GOAL OF THE EXERCISE. Check every line below for the string "Ontology". Copy the ones that have it.
Top of DATASET
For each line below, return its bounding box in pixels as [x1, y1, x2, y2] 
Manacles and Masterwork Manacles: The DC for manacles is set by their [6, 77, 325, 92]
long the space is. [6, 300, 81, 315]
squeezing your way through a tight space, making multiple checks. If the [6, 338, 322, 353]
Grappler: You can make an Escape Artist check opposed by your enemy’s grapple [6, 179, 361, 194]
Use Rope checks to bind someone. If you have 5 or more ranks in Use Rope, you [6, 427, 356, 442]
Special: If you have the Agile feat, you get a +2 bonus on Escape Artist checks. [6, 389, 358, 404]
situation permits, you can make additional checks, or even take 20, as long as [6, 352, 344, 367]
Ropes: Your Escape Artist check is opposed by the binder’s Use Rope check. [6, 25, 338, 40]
Bottom of DATASET
Top of DATASET
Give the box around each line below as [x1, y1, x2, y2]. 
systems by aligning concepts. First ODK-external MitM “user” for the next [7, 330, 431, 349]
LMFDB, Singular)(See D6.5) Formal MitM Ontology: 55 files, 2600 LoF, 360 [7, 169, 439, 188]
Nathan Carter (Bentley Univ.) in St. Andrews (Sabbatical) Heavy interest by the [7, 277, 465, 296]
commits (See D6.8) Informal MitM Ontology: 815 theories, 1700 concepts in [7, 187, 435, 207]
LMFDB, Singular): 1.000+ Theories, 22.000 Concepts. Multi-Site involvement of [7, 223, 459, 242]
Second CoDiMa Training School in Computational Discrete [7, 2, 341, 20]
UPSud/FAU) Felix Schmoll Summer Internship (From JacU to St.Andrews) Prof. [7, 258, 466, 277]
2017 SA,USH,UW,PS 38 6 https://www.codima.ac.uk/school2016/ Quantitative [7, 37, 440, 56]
Bottom of DATASET
OUTPUT OF THE TASK.
LMFDB, Singular)(See D6.5) Formal MitM Ontology: 55 files, 2600 LoF, 360 [7, 169, 439, 188]
commits (See D6.8) Informal MitM Ontology: 815 theories, 1700 concepts in [7, 187, 435, 207]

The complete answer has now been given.